Givens govern how we form ideas or translate thought to language. Language has pattern, no choice. We think, no choice. Knowing the givens and knowing our choices lead us to articulate thinking and to  live articulated lives. We use the patterns in every sentence, whether we intend to or not.  Besides, in English, the idea language, the choices are simple to learn and use.

                               From Default to Design:  Strategy

Remember that everything begins with thought, a point we must keep in mind.
Whether you want to get a point across, aloud, on-paper, on-line, you want to express something you have in mind.  Remember too, however, that you have three minds:

    1.  your conscious mind with vocabulary, grammar, ideas you know  you have;
    2. your  subconscious mind with thoughts and perspectives you don't know you have;
    3.  the tools in language patterning which create meaning around your words.

An eighth grade girl in the All Boats Rise Documentary In Progress expresses what so many people say about writing:  the thoughts don't look on paper like they did in my mind.

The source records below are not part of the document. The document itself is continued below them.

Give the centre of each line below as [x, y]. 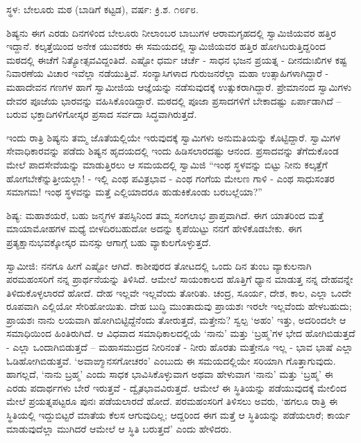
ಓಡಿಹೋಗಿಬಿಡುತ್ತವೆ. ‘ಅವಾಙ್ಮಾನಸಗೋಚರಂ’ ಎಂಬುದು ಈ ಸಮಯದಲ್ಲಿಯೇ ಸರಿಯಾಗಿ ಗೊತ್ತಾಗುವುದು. [171, 360]
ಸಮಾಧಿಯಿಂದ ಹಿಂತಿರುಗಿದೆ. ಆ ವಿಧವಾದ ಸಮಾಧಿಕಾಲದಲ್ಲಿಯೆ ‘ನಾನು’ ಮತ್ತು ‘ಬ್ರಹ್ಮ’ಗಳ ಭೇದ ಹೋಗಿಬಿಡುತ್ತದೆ [181, 333]
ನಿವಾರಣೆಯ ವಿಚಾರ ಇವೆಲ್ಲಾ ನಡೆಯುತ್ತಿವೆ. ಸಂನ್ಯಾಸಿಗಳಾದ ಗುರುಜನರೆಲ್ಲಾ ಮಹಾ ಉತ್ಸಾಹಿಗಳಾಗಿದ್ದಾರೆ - [168, 73]
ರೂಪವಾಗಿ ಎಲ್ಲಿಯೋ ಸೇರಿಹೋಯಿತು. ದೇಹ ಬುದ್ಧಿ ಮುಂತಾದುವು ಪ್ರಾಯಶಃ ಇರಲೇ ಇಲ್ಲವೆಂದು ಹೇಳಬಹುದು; [179, 306]
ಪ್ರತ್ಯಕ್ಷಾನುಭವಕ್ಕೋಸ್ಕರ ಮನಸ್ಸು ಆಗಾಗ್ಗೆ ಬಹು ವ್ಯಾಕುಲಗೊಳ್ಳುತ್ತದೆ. [109, 242]
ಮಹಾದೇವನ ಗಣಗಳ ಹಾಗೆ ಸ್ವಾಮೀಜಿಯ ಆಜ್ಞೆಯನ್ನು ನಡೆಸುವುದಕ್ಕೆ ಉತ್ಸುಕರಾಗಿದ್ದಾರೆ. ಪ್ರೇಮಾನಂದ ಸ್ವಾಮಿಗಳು [179, 86]
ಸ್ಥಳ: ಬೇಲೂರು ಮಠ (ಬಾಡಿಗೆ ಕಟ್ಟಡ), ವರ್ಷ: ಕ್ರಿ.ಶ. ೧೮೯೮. [102, 9]
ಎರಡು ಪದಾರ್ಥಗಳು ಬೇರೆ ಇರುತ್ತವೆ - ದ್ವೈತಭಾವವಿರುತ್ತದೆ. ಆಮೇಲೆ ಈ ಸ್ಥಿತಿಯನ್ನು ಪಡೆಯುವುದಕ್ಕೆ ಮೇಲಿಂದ [176, 387]
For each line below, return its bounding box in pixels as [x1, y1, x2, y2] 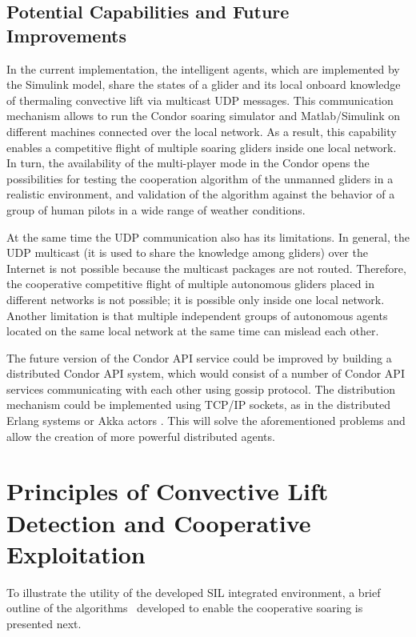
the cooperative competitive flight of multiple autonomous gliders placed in [6, 275, 374, 292]
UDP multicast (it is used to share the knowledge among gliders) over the [6, 244, 368, 261]
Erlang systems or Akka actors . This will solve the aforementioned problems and [6, 412, 406, 429]
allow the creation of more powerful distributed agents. [6, 427, 275, 444]
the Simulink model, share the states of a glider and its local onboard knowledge [6, 76, 401, 93]
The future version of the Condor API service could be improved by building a [6, 349, 392, 366]
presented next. [6, 615, 82, 631]
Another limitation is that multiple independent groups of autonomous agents [6, 306, 388, 323]
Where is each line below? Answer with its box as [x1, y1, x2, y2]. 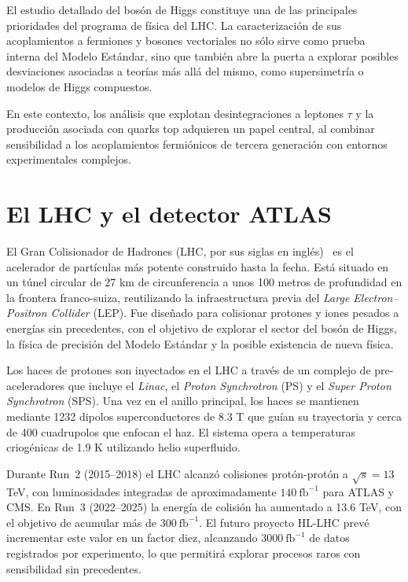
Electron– [353, 289, 399, 305]
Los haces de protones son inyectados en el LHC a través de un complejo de [6, 362, 371, 378]
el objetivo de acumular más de [6, 514, 157, 530]
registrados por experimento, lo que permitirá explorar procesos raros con [6, 544, 361, 561]
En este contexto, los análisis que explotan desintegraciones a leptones [6, 105, 344, 121]
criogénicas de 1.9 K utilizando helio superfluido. [6, 439, 241, 455]
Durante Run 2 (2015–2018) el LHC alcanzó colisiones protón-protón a [6, 465, 348, 481]
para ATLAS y [322, 483, 394, 499]
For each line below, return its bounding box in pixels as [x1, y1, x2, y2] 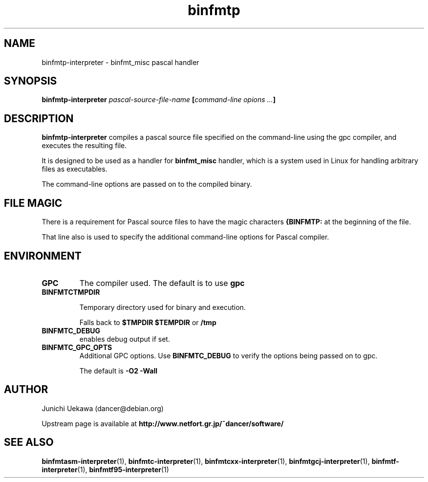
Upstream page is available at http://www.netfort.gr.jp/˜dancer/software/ [42, 419, 284, 428]
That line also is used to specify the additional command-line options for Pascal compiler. [42, 233, 329, 241]
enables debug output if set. [79, 334, 170, 343]
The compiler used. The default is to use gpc [79, 278, 245, 288]
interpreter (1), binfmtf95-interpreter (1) [42, 465, 169, 474]
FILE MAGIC [4, 197, 63, 209]
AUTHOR [4, 383, 48, 396]
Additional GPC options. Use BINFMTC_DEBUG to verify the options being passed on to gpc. [79, 351, 378, 360]
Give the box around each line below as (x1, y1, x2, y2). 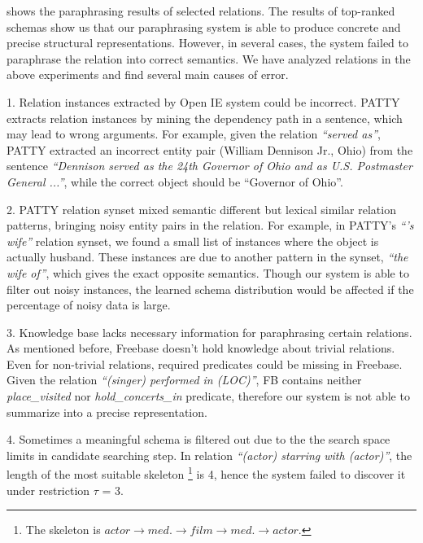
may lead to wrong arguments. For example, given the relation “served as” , (7, 125, 381, 142)
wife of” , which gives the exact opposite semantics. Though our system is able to (7, 264, 409, 281)
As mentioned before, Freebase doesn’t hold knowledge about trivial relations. (7, 339, 395, 357)
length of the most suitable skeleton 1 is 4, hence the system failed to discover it (7, 463, 406, 483)
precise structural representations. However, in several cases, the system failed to (7, 34, 409, 51)
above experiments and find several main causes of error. (7, 66, 289, 83)
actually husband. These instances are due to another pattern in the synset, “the (7, 248, 408, 265)
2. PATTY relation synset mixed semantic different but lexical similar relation (7, 200, 396, 217)
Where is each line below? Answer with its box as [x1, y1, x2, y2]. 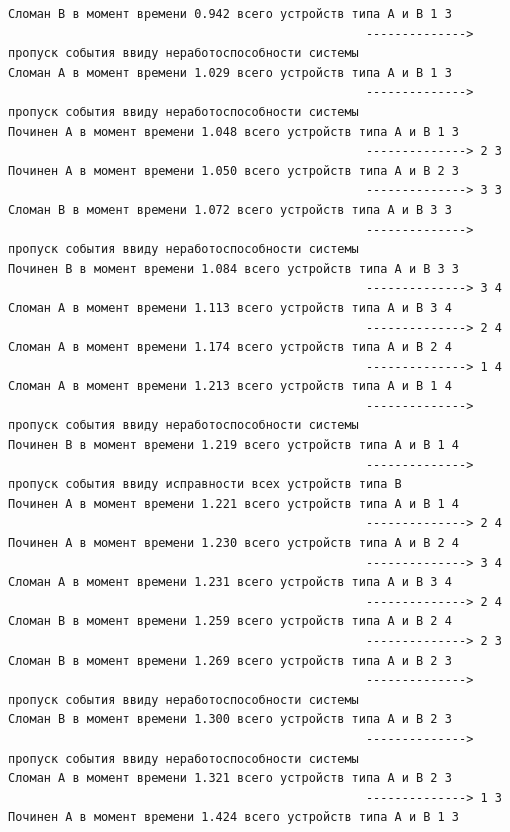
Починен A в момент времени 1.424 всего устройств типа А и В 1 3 [8, 810, 460, 825]
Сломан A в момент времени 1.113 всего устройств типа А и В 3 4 [8, 300, 452, 315]
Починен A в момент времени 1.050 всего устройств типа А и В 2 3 [8, 163, 460, 178]
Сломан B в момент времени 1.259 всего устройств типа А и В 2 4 [8, 614, 452, 629]
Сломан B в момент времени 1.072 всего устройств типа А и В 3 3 [8, 202, 452, 217]
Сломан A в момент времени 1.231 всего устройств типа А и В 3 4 [8, 575, 452, 590]
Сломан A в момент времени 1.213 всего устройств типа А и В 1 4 [8, 379, 452, 394]
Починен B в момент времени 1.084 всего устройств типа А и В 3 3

Your "third mind," the one with the patterned tools of English harnesses your "second" and "first" minds.  Knowing your strengths and language habits gives you safe ground. Flipping your thoughts into other patterns and thinking with context automates "reaching into" your subconscious mind for perspectives  and objectivity to frame or change your first thoughts.
Imagine a student's dilemma, or an adult in the workplace.  Saying the first thing that comes to mind so often doesn't "work."  Why?  Who knows?  A student says, "That's all I got, dude," or something similar.  An adult says, "Oh, I give up," or something similar.  Both mean, "For some reason, I just can't do this."  Not with only grammar, or vocabulary, no.  But add context through the patterns, and you have the whole package;  you have concrete, real tools and you have your thoughts.  You know how English really works.  You know what you want to say.  You gain objectivity.  You make decisions.  Voila!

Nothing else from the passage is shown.